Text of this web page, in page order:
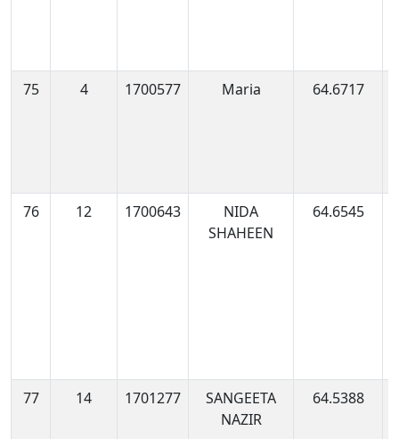
75 4 1700577 Maria 64.6717
76 12 1700643
NIDA
SHAHEEN
64.6545
77 14 1701277
SANGEETA
NAZIR
64.5388
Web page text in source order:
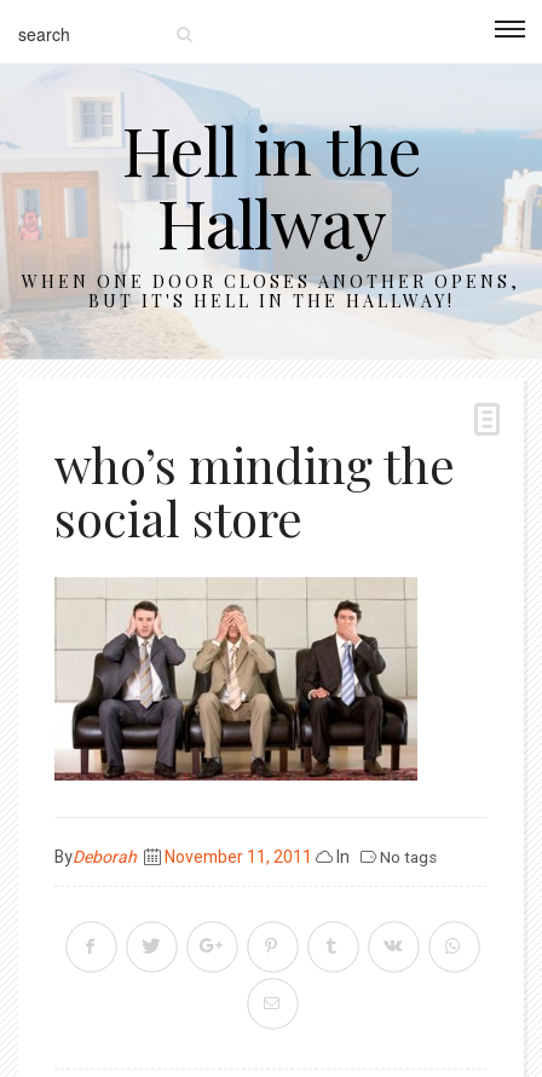
Hell in the
Hallway
WHEN ONE DOOR CLOSES ANOTHER OPENS,
BUT IT'S HELL IN THE HALLWAY!
who’s minding the
social store
ByDeborah
Posted
November 11, 2011 In No tags

|---|

Directions for this task – Would you retype all the lines shown above, exactly as written and without any picture?

Exercise response –
Text of this web page, in page order:
75 4 1700577 Maria 64.6717
76 12 1700643
NIDA
SHAHEEN
64.6545
77 14 1701277
SANGEETA
NAZIR
64.5388
Web page text in source order:
Hell in the
Hallway
WHEN ONE DOOR CLOSES ANOTHER OPENS,
BUT IT'S HELL IN THE HALLWAY!
who’s minding the
social store
ByDeborah
Posted
November 11, 2011 In No tags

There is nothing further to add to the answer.